Koç Altuğ, Kan Derya, Karaer Kadri, Ergün Mehmet A, Karaoğuz Meral Yirmibeş, Gücüyener Kivilcim, Hinreiner Sophie, Liehr Thomas, Perçin E Ferda
Department of Medical Genetics, Faculty of Medicine, Gazi University, Ankara, Turkey.

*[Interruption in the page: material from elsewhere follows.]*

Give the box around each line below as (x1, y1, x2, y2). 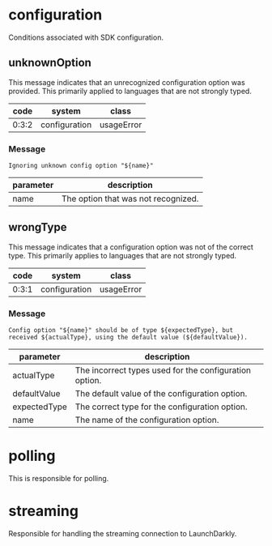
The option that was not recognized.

Eur J Pediatr. 2008 Jun;167(6):655-9. doi: 10.1007/s00431-007-0568-y. Epub 2007 Aug 1.
Major neurological disorders may accompany rare chromosomal abnormalities. As an example of this rare condition, we present a case with microcephaly, mental retardation, developmental delay, hyperactivity, stereotypic movements, seizures and dysmorphic facial appearance in whom a mosaic ring chromosome 18 was found [45,XX,-18/46,XX,r(18)/46,XX,dicr(18)]. Although ring chromosome 18 phenotype has been known for a long time, this is the third reported patient with a dicentric ring chromosome 18 mosaicism. The presented case will contribute to the identification of the genotype-phenotype correlation in chromosome 18 anomalies.
严重的神经疾病可能伴有罕见的染色体异常。作为这种罕见病症的一个例子,我们报告一例患有小头畸形、智力发育迟缓、发育延迟、多动、刻板动作、癫痫发作和面部畸形的病例,该病例中发现了嵌合型环状染色体18 [45,XX,-18/46,XX,r(18)/46,XX,dicr(18)]。虽然环状染色体18的表型早已为人所知,但这是第三例报告的具有双着丝粒环状染色体18嵌合现象的患者。该病例将有助于确定18号染色体异常中的基因型-表型相关性。